The Life article points out that Ernie has always been an apostle of the underdog. Seven years ago, after visiting a leper colony, he wrote that “I experienced an acute feeling of spiritual need to be no better off than the leper.”
“And so in war,” says Mr. Barnett, “Pyle has felt a spiritual need to be no better off than the coldest, wettest, unhappiest of all soldiers.”
The article relates that when Ernie gave his consent to the making of the movie, The Story of G.I. Joe, he stipulated that (1) the hero of the picture must be the Infantry and not Pyle; (2) that no attempt be made to glorify him, and (3) that other correspondents be included in the story.
The movie, in which Capt.
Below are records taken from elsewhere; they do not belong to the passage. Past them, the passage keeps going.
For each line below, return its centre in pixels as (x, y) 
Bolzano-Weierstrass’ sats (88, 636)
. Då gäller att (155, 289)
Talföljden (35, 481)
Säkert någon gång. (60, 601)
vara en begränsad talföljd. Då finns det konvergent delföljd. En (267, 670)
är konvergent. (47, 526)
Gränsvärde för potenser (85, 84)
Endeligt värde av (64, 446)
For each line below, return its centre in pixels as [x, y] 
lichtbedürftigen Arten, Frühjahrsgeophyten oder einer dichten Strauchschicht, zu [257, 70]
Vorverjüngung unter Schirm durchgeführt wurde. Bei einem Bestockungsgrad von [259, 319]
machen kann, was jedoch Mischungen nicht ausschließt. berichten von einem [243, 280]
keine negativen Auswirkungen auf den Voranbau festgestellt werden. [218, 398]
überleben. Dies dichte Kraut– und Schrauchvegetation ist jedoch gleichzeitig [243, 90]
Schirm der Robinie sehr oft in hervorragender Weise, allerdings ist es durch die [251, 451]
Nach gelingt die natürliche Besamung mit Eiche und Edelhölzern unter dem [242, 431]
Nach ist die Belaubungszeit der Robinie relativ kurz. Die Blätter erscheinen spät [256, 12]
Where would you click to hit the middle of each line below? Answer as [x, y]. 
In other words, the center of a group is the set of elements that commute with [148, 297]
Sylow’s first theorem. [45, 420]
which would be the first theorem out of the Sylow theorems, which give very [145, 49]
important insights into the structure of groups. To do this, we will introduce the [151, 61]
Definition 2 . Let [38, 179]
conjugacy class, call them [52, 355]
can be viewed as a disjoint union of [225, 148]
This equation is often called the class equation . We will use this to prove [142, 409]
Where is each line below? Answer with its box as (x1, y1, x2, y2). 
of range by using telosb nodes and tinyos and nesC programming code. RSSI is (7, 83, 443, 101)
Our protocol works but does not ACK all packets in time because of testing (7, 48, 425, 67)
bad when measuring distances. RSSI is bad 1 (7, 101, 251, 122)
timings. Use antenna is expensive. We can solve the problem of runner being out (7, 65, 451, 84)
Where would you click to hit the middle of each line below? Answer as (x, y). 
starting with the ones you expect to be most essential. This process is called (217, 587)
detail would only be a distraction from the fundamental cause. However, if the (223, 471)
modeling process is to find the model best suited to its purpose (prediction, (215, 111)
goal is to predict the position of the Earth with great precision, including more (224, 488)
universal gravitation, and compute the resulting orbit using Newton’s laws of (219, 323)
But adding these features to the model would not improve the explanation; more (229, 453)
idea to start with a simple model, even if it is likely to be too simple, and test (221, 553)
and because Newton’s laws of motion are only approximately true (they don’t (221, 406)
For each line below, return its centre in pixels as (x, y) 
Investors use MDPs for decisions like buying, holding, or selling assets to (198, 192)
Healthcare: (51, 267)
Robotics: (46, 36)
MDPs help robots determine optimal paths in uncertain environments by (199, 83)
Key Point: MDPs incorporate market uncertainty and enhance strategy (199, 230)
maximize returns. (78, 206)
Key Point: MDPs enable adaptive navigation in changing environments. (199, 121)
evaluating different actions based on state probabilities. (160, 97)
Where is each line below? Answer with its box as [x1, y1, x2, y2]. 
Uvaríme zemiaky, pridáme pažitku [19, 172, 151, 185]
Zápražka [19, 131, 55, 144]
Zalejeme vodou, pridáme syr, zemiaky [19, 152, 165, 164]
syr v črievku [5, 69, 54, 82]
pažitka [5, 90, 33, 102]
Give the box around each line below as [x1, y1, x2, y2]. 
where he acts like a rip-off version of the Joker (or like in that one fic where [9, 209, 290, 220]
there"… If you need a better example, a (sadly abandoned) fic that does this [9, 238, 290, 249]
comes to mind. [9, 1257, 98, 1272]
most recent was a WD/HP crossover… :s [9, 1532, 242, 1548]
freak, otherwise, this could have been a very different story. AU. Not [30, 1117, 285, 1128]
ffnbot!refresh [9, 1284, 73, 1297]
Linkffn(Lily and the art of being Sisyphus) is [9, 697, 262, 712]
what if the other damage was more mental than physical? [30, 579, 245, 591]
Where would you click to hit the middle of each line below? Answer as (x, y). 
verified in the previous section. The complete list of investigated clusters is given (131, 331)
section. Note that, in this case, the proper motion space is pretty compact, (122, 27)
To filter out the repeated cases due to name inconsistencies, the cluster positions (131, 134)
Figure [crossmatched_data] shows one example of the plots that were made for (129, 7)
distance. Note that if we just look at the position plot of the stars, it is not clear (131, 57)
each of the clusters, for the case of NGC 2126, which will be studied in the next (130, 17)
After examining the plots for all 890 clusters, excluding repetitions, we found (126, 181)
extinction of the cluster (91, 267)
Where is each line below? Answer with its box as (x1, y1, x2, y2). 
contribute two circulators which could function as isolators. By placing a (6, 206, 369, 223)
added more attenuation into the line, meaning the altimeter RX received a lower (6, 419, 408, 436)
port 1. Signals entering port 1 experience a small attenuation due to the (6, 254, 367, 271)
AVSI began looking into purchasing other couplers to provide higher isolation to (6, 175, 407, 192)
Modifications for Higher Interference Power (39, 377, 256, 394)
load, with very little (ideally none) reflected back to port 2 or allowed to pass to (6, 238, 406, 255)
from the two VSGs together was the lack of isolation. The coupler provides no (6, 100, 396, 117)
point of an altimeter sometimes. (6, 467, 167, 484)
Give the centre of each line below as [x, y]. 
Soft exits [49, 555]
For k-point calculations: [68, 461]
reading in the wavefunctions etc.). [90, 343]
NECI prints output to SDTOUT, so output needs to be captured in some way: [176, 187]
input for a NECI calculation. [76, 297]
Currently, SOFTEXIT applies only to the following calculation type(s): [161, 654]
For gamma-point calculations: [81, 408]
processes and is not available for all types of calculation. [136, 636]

Burgess Meredith plays Ernie, will be seen by troops overseas in June and be released to the civilian public in July.
Huge earnings
In spite of his refusal to capitalize on his fame when he returned from the European fronts, Ernie has made close to half of a million dollars in the past two years, Mr. Barnett estimates.
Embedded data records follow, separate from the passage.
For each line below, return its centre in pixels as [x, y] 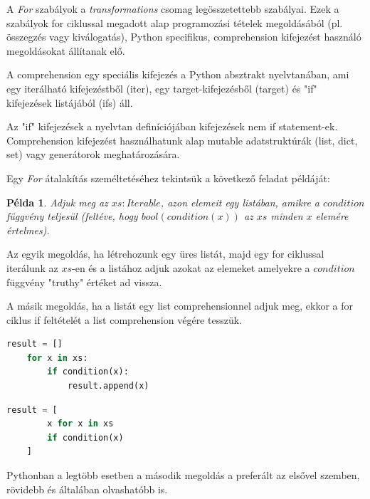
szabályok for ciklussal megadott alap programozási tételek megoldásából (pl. [175, 22]
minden [287, 216]
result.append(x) [108, 386]
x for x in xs [80, 424]
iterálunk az [32, 267]
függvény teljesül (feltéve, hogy [72, 216]
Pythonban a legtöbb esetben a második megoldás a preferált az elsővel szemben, [183, 475]
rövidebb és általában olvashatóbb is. [87, 489]
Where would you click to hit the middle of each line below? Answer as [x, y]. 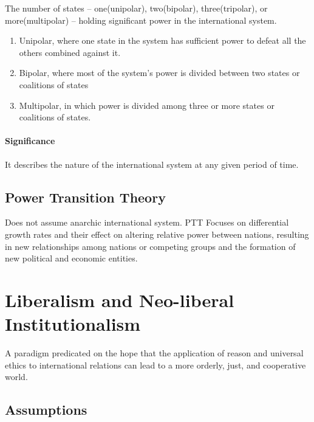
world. [16, 377]
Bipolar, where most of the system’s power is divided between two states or [159, 73]
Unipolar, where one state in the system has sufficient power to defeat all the [162, 40]
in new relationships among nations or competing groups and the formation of [150, 246]
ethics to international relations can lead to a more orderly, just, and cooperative [155, 365]
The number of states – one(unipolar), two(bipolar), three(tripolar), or [136, 8]
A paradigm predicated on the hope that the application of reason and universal [154, 353]
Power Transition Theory [85, 197]
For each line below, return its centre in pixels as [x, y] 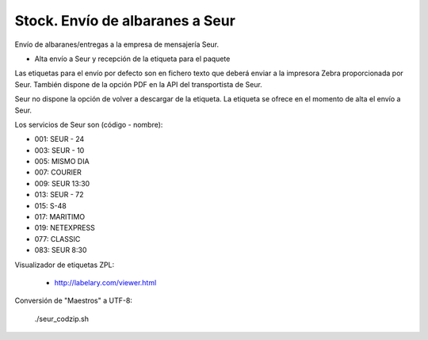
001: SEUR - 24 [59, 139]
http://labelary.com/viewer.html [105, 282]
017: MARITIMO [60, 217]
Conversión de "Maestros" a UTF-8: [73, 300]
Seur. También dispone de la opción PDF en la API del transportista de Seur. [139, 84]
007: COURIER [58, 172]
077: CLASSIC [57, 239]
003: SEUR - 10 [59, 150]
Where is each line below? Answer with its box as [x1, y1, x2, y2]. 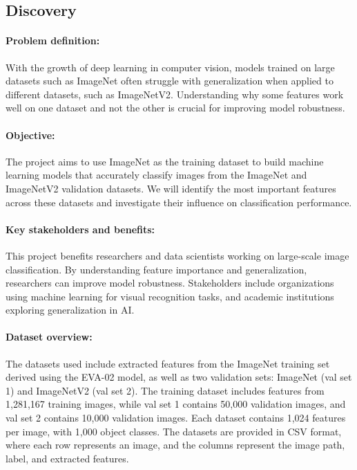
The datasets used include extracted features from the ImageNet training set [6, 356, 330, 370]
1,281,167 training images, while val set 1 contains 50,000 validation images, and [6, 397, 346, 411]
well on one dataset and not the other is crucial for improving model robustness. [6, 100, 345, 115]
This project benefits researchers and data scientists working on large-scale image [6, 248, 349, 262]
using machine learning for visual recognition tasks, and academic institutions [6, 289, 334, 303]
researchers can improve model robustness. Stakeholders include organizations [6, 275, 334, 290]
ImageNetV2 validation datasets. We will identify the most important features [6, 181, 336, 195]
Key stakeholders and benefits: [6, 222, 155, 236]
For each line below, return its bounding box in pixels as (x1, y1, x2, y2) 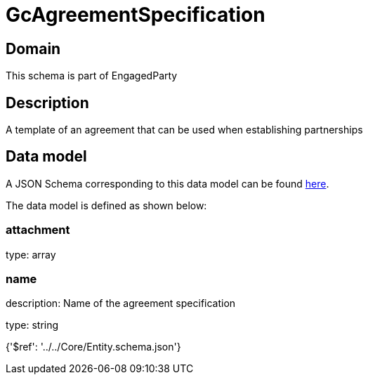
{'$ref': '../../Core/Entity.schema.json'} (6, 341, 181, 353)
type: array (6, 248, 56, 261)
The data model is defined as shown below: (6, 199, 207, 211)
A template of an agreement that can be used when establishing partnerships (6, 124, 363, 136)
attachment (6, 223, 70, 237)
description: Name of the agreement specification (6, 297, 236, 310)
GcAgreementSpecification (6, 3, 265, 27)
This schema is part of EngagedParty (6, 70, 178, 82)
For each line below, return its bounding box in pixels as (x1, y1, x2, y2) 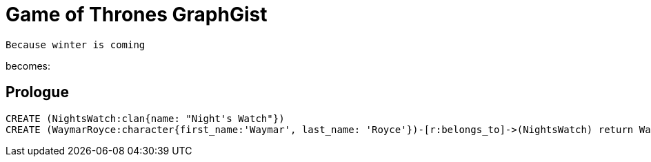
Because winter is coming (6, 39, 146, 50)
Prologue (6, 83, 69, 101)
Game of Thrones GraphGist (6, 3, 268, 26)
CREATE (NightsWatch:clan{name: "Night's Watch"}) (6, 112, 285, 124)
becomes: (6, 59, 50, 72)
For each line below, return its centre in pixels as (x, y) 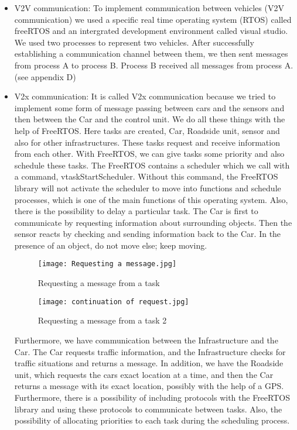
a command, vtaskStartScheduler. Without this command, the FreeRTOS (146, 176)
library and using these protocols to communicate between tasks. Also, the (148, 409)
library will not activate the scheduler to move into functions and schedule (148, 188)
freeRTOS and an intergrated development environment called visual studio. (151, 31)
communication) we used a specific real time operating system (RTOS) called (153, 19)
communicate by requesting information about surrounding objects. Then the (153, 222)
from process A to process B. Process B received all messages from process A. (154, 65)
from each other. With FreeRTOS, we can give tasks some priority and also (149, 154)
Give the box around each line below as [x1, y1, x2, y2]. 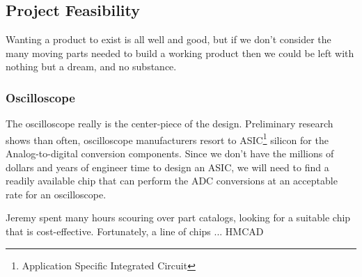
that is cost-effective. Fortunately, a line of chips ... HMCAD [6, 224, 264, 239]
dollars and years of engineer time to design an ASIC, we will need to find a [6, 159, 329, 174]
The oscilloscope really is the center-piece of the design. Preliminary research [6, 116, 333, 131]
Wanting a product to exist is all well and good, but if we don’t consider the [6, 32, 331, 47]
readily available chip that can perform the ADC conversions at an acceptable [6, 173, 338, 188]
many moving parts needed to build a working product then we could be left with [6, 45, 354, 60]
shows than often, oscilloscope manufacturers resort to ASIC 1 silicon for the [6, 130, 329, 147]
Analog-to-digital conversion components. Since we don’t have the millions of [6, 146, 334, 161]
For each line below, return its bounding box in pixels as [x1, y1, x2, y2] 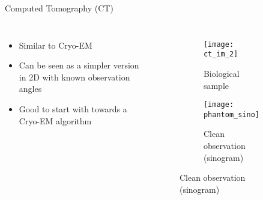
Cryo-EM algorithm [19, 114, 92, 127]
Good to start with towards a [19, 102, 127, 115]
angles [19, 82, 42, 95]
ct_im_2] [203, 50, 238, 59]
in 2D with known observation [19, 70, 130, 83]
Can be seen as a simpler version [19, 59, 139, 71]
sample [203, 79, 229, 91]
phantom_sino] [203, 110, 260, 119]
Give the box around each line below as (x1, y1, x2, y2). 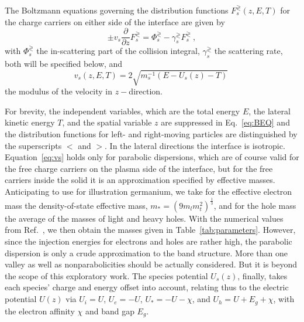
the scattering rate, (214, 45, 283, 57)
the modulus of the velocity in (5, 85, 113, 97)
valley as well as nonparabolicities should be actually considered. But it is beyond (5, 258, 298, 270)
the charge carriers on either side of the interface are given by (5, 15, 225, 28)
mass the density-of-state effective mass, (5, 199, 148, 211)
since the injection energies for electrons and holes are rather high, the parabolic (5, 235, 292, 248)
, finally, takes (237, 269, 288, 282)
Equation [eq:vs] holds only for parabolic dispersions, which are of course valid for (5, 151, 299, 163)
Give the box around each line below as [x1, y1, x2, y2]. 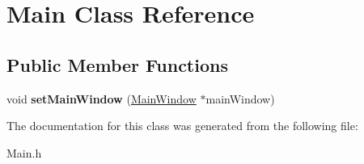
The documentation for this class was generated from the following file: [6, 117, 358, 134]
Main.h [6, 144, 42, 161]
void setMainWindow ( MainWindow [6, 90, 197, 107]
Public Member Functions [6, 52, 228, 77]

While he was home, he wore one suit, which he bought for $41.16 when he landed in New York. His home is a modest house in Albuquerque, which cost about $5,000. He puts his money into war bonds and, according to Mr. Barnett, quietly bestows substantial sums upon “friends, relatives, G.I.’s and anybody else he likes.”
Hundreds pray for him
The article continues:
Although Pyle disdains his affluence, he is keenly appreciative of the aureole of national esteem and affection that now envelopes him.
The emotions Pyle evokes in his public go beyond detached admiration. He is probably the only newspaper columnist for whom any notable proportion of readers have fervently prayed.
For some time after D-Day, 90 percent of all reader queries that came into Scripps-Howard offices were: Did Ernie get in safe?
His success has been achieved without much push on Emie’s part, the article maintains.
It declares that he took journalism at the University of Indiana because someone told him it would be an easy course.
Two years after going to Washington, Ernie married Geraldine Siebolds, an attractive girl from Minnesota who had a job with the Civil Service Commission. Later, when he became a roving reporter, she was known to millions as “that girl.”
He goes to war
“A small voice came in the night and said Go,” Ernie wrote in the fall of 1940. It was the same voice that had spoken to him in the leper colony in Hawaii. So, he went off to war.
Pyle’s first overseas trip in the winter of 1940-41 multiplied readers of his column by 50 percent. Stirred by the spiritual holocaust of London and his own relentless instinct for self-immolation, he produced columns of great beauty and power. But it was not until he reached North Africa the following year that the Pyle legend began to evolve.
The article tells how Ernie, afflicted by one of his periodic colds, remained in Oran while the other reporters went to the front. There he met some obscure civilians who told him about the turbulent political situation in North Africa and he scored an important scoop.
The Doughboys’ saint
Gradually, as he moved about among the soldiers, covering the “backwash” of the war, he became the patron saint of the fighting foot soldier, the article relates. But he didn’t know it for a long time.
He thought, when he wrote it, that his famous column on the death of Capt. Waskow was no good.